Where the defendant falsely testifies or produces other false information before a court 18 U.S.C. § 1623 may be used. Section 1623 does away with the "two witness" rule and also allows a defendant to be convicted where the defendant makes inconsistent statements in the same proceeding. This section can also be used to prosecute the "I don't remember" answer where it can be shown that the witness did know at one time and has, in fact, not forgotten.
CAVEAT: Section 1623 applies only to statements made before a court or grand jury.
PRACTICE TIP: The reasoning of decisions under Section 1623 may also apply to false oath cases under 18 U.S.C. § 152(2). Under 18 U.S.C. § 1623(d), a perjury prosecution is barred if the defendant can show that the perjurious testimony was recanted in the same continuous court or grand jury proceeding. The recantation must be unequivocal. United States v. Tobias, 863 F.2d 685 (9th Cir. 1988); United States v. Moore, 613 F.2d 1029 (D.C.Cir. 1979), cert. denied, 446 U.S. 954 (1980); United States v. D'Auria, 672 F.2d 1085 (2d Cir. 1982); United States v. Goguen, 723 F.2d 1012 (1st Cir. 1983). see also, United States v. Diorio, 451 F.2d 21, 23 (2d Cir.), cert. denied, 405 U.S. 955 (1971)(a recantation in and of itself cures an original false statement under oath).
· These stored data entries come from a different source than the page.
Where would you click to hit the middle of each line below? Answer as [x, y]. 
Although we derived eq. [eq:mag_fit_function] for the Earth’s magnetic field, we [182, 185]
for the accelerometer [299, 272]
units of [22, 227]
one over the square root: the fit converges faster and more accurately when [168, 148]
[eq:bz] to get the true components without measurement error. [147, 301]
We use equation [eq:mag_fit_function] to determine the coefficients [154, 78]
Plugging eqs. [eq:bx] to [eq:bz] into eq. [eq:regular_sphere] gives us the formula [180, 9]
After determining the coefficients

Subsection (2) of Section 152 also prohibits the making of false accounts. The term "account" is not defined in the statute. Generally the term "account" means a reconciliation or reporting of a financial activity -- i.e., an accounting. Thus a debtor in possession's monthly report, a trustee's semi-annual report, a trustee's final report in an asset case; a creditor's report of rents received, and an auctioneer's report of sale are all examples of "accounts."